The trick is to find cost-effective ways to separate the hydrogen molecules from the formates once they reach their destination, said Ye Xu, associate professor of chemical engineering at Louisiana State University. Xu specializes in research in surface chemistry and heterogeneous catalysis — the fundamental study of the interaction of solid catalysts with molecules. He’s been working on a project to crack hydrogen from formates in a way that’s economically viable—one of many being funded by the U.S. Department of Energy.
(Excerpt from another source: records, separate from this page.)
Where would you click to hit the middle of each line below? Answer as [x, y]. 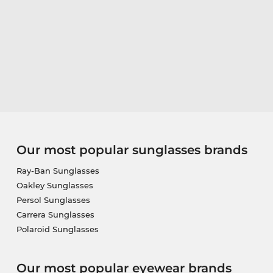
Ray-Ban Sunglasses [58, 170]
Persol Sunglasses [53, 200]
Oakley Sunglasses [55, 185]
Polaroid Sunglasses [57, 229]
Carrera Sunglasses [55, 214]
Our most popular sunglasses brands [132, 150]
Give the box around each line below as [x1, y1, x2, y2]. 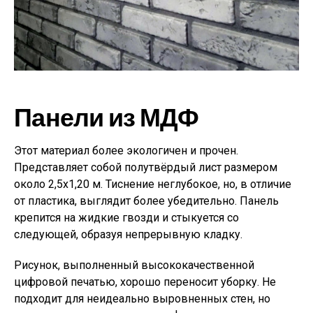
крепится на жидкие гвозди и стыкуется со [14, 211, 239, 225]
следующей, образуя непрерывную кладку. [14, 228, 242, 242]
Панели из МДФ [14, 101, 199, 132]
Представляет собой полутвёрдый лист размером [14, 161, 277, 175]
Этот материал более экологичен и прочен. [14, 144, 238, 158]
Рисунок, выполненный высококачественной [14, 259, 254, 272]
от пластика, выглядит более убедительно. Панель [14, 194, 279, 208]
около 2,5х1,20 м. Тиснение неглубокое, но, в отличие [14, 177, 291, 191]
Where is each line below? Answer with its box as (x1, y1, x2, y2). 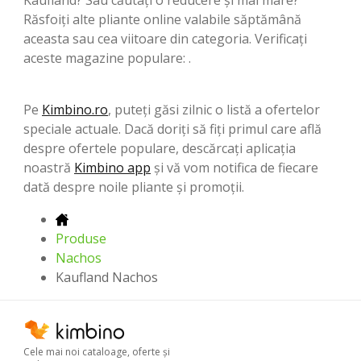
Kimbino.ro (42, 100, 108, 118)
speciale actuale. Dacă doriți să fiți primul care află (23, 119, 322, 138)
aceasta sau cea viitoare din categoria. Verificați (23, 29, 307, 48)
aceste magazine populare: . (23, 48, 191, 67)
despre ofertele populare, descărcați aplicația (23, 139, 296, 157)
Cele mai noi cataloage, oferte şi (23, 345, 170, 359)
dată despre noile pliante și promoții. (23, 177, 244, 196)
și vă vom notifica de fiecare (151, 158, 318, 176)
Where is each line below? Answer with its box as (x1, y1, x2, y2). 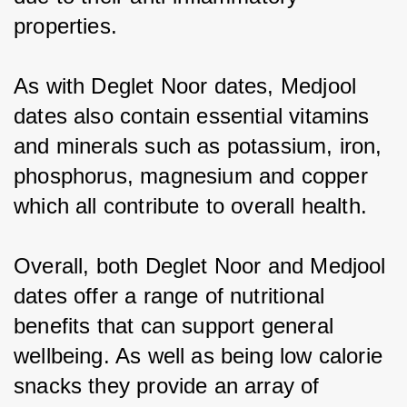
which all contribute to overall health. (14, 193, 368, 218)
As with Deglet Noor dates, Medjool (14, 73, 363, 98)
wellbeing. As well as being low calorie (14, 342, 390, 368)
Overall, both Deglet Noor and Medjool (14, 253, 392, 278)
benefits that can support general (14, 313, 341, 338)
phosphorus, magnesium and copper (14, 163, 374, 188)
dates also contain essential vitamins (14, 103, 376, 128)
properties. (14, 13, 117, 38)
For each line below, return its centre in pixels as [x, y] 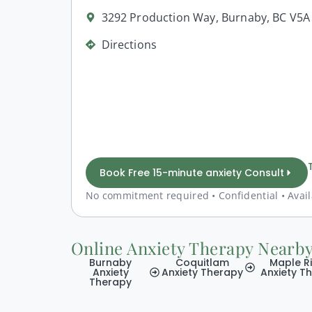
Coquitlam [203, 262]
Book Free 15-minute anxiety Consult [192, 172]
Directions [129, 44]
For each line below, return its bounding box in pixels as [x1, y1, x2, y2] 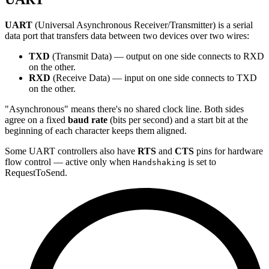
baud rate [68, 115, 107, 125]
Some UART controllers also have [5, 146, 138, 156]
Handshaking [133, 158, 186, 167]
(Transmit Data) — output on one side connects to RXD [50, 51, 264, 61]
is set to [186, 157, 216, 167]
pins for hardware [194, 146, 263, 156]
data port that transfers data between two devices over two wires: [5, 31, 249, 41]
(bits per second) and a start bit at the [107, 115, 248, 125]
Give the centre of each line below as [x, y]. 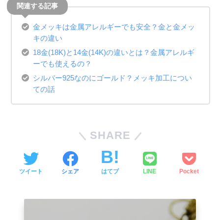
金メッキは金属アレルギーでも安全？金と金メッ [114, 27]
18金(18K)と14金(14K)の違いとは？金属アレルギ [114, 52]
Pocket [189, 172]
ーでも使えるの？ [63, 63]
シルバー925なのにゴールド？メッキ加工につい [113, 78]
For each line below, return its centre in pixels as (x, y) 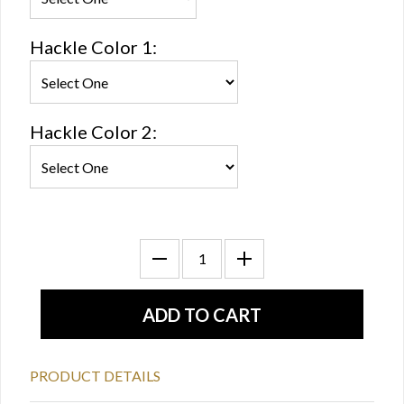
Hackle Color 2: (93, 132)
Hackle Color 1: (93, 47)
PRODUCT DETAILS (95, 376)
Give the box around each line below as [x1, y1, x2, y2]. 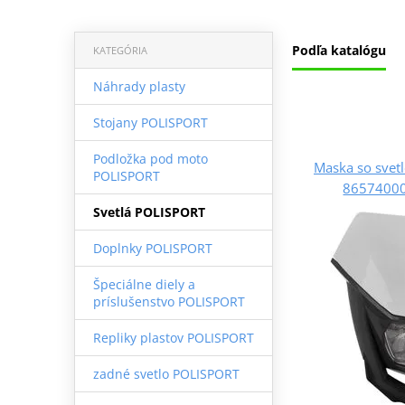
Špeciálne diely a [92, 275, 195, 293]
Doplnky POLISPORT [92, 239, 212, 257]
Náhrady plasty [92, 77, 185, 95]
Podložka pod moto [92, 149, 208, 167]
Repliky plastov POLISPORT [92, 328, 254, 346]
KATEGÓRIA [92, 42, 147, 57]
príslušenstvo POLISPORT [92, 292, 245, 310]
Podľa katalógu [292, 41, 386, 59]
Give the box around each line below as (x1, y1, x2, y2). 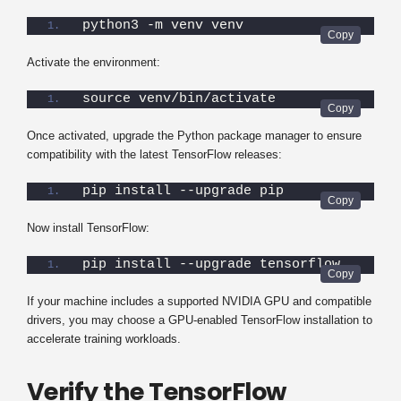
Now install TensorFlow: (27, 221, 149, 235)
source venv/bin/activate (82, 91, 276, 107)
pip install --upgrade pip (82, 183, 284, 199)
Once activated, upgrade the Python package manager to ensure (27, 129, 362, 142)
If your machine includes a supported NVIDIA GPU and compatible (27, 294, 371, 308)
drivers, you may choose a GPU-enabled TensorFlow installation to (27, 313, 372, 327)
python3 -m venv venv (82, 18, 243, 33)
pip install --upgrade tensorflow (82, 257, 340, 272)
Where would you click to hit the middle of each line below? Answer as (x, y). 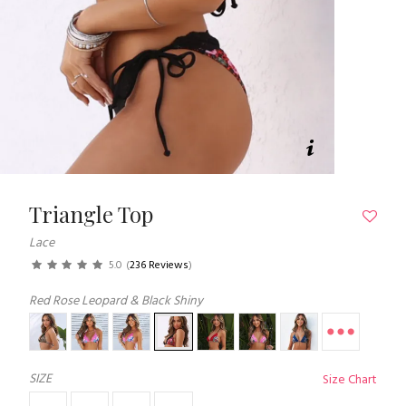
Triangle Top (91, 213)
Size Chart (350, 381)
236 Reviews (159, 265)
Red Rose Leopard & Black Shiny (116, 301)
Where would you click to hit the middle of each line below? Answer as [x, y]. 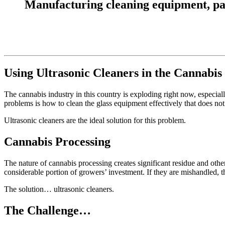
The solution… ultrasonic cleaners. [59, 189]
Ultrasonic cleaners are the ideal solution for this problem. [95, 121]
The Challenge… [47, 210]
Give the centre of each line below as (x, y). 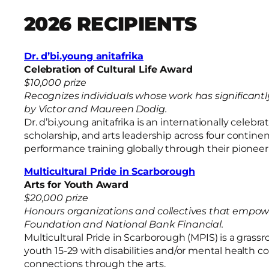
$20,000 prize (56, 198)
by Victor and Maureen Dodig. (95, 109)
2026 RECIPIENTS (110, 23)
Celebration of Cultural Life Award (108, 70)
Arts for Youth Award (76, 185)
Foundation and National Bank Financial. (124, 225)
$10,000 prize (55, 83)
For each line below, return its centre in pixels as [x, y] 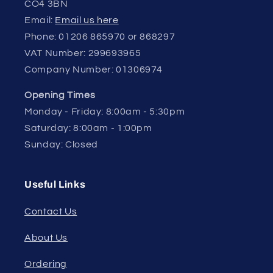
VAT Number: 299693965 [83, 53]
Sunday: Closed [61, 145]
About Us [46, 238]
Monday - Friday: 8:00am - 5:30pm [105, 112]
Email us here [87, 20]
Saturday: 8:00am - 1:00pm [88, 128]
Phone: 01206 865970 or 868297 [100, 36]
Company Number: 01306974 [94, 69]
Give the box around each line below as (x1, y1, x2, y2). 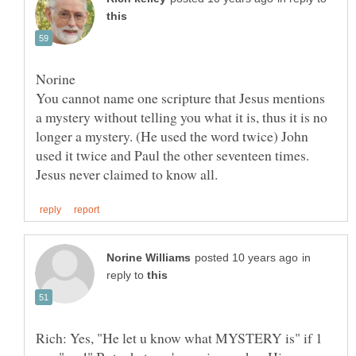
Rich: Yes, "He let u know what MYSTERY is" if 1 (36, 328, 323, 348)
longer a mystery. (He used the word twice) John (36, 126, 308, 146)
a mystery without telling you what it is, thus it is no (36, 107, 327, 127)
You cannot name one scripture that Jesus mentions (36, 88, 325, 108)
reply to (106, 269, 147, 282)
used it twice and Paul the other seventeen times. (36, 145, 309, 165)
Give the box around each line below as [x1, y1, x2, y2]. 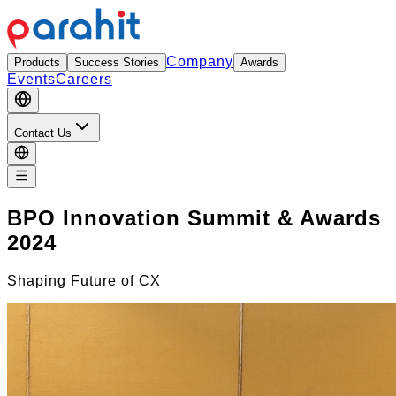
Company [166, 54, 233, 69]
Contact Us [14, 126, 72, 140]
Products [14, 56, 60, 69]
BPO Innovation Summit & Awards [7, 205, 381, 230]
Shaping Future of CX [7, 272, 161, 288]
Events [7, 72, 56, 87]
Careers [56, 72, 112, 87]
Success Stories [74, 56, 159, 69]
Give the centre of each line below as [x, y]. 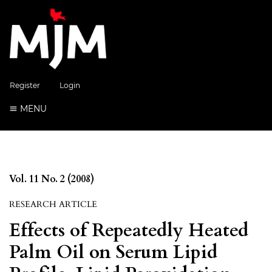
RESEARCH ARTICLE [53, 204]
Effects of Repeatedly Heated [129, 230]
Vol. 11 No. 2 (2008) [52, 179]
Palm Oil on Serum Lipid [113, 252]
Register [25, 85]
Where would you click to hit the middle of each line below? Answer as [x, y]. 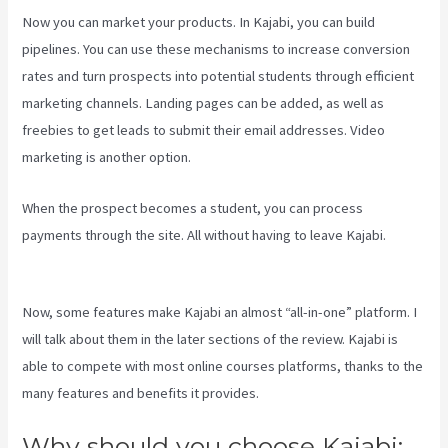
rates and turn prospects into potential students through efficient [218, 76]
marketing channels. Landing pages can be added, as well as [203, 103]
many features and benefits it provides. [141, 392]
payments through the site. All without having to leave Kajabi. [204, 234]
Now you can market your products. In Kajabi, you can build [199, 22]
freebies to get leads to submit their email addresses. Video [204, 130]
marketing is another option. [107, 157]
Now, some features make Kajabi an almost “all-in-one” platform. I [220, 311]
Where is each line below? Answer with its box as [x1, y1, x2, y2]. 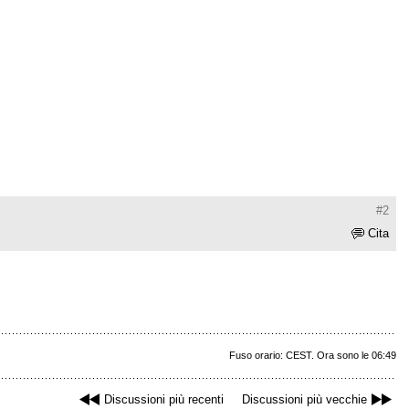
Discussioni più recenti [104, 393, 224, 407]
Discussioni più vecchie [242, 393, 367, 407]
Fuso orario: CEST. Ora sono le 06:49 [229, 350, 396, 362]
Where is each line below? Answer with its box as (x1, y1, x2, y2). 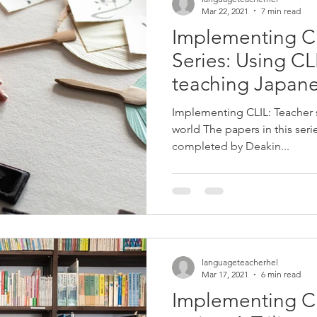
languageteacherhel (202, 257, 278, 267)
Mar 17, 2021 (202, 269, 248, 279)
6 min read (261, 269, 301, 279)
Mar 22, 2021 (202, 5, 248, 16)
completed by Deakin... (172, 139, 289, 153)
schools (172, 95, 238, 119)
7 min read (261, 5, 301, 16)
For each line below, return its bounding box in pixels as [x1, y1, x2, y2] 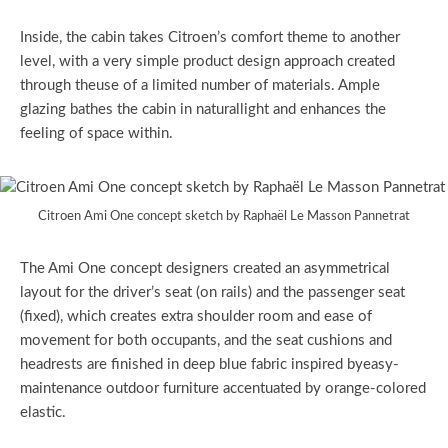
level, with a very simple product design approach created [20, 53, 395, 69]
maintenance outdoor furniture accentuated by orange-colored [20, 381, 426, 397]
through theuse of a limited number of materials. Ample [20, 77, 380, 93]
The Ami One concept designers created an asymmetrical [20, 261, 390, 277]
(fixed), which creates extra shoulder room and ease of [20, 309, 372, 325]
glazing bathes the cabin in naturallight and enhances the [20, 101, 386, 117]
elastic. [20, 405, 66, 421]
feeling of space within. [20, 125, 173, 141]
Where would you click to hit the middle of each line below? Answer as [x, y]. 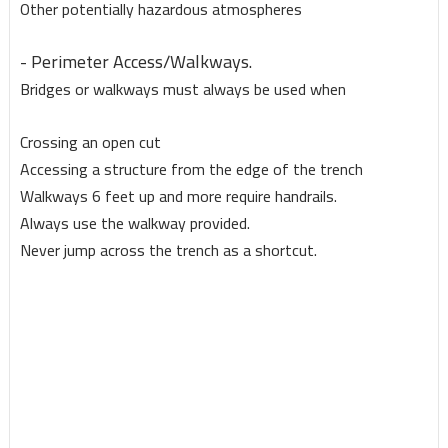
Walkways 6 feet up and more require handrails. [178, 196]
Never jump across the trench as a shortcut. [168, 250]
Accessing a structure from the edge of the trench [191, 169]
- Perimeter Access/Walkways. [135, 62]
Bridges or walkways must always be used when [184, 89]
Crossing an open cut [90, 142]
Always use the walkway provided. [134, 223]
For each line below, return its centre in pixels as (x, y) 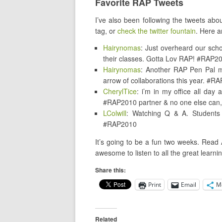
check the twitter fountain (157, 31)
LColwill (115, 113)
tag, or (106, 31)
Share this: (111, 170)
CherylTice (120, 91)
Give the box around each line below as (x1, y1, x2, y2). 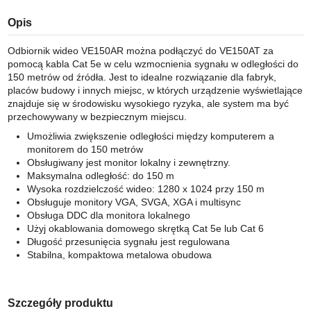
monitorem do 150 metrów (26, 143, 143, 155)
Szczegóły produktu (7, 296, 113, 309)
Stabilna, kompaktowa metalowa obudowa (26, 249, 212, 260)
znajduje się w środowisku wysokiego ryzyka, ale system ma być (7, 98, 289, 110)
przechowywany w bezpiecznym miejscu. (7, 111, 187, 123)
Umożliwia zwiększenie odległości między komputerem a (26, 130, 274, 142)
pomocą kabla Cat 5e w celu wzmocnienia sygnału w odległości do (7, 58, 299, 70)
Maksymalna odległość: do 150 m (26, 169, 174, 181)
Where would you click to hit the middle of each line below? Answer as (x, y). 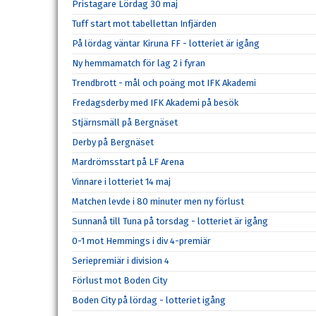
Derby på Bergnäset (113, 142)
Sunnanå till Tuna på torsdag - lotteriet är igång (170, 221)
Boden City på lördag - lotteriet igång (149, 300)
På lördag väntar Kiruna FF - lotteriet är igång (166, 43)
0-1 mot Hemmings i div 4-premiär (141, 241)
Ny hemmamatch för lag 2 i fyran (139, 63)
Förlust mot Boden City (120, 280)
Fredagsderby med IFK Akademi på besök (155, 102)

“If you need to transport huge quantities of hydrogen atoms, you have to compress hydrogen gas under extremely high pressure. That causes cost problems and safety problems,” Xu said, especially for chemicals being transported by truck or train. Hydrogen-bearing formates, by contrast, are “not flammable. They don’t explode. They are not toxic. These are some very attractive characteristics.”
When it comes to separating the hydrogen atoms from formate molecules at the end of the journey, so far “the stumbling block is the speed of the reaction,” he said. “Formates are stable substances and slowly decompose on their own.” Speeding up the process requires a catalyst, and “according to the scientific literature, the only catalyst that works is palladium” — a costly metal, which, like the chemically similar platinum, is already in high demand for electronics, automotive, and many other industrial uses.
Xu’s search for substitute catalysts to make formate a viable hydrogen carrier involves massive computational research as well as collaboration with scientists doing real-world research. In a way, Brix noted, it’s a similar process to the years of research that have gone into OCOchem’s core technologies, such as the gas-diffusion electrodes that allow it to electrolyze water and CO2 at commercial-scale volumes.
Taking such experiments from laboratory to pilot project to commercial production may be labor-intensive and costly. But building, testing, and redesigning the next generation of technologies is a lot easier and faster on an assembly line than as part of a complicated, yearslong engineering, procurement, and construction project to build large-scale facilities, Brix said.
“We’ve built the best little Lego block we can. Now we want to stack the Lego blocks together,” Brix said, and “just build more and more stacks. And from there, it’s rinse, lather, repeat.”